YOUR INSTRUCTIONS -> In the records below, find each line holding the word "browser" and copy it.

GIVEN RECORDS ->
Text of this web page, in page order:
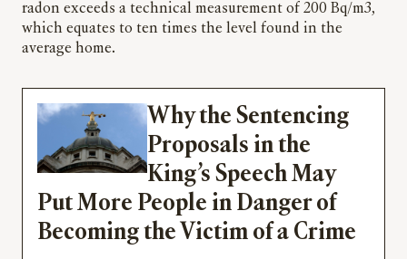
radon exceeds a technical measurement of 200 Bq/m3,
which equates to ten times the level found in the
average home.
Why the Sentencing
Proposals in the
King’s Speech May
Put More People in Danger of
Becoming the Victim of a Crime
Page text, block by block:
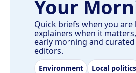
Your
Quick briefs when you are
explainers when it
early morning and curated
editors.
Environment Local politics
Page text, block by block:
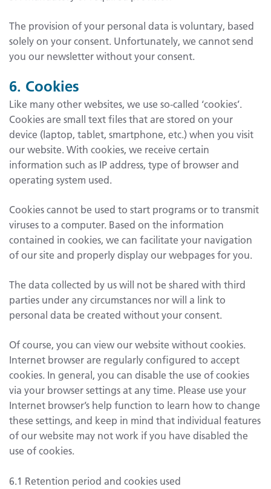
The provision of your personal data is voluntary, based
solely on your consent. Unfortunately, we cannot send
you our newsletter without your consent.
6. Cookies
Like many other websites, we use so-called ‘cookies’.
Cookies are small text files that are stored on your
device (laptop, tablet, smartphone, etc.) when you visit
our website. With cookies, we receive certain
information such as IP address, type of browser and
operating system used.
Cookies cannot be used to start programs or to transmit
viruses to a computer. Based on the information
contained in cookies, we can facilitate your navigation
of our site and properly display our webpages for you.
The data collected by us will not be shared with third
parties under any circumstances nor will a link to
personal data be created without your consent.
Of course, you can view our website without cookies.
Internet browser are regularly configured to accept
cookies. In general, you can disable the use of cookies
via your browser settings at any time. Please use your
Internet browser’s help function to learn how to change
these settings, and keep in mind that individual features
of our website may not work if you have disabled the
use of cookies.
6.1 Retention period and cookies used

RESPONSE FOR THIS EXERCISE ->
information such as IP address, type of browser and
Internet browser are regularly configured to accept
via your browser settings at any time. Please use your
Internet browser’s help function to learn how to change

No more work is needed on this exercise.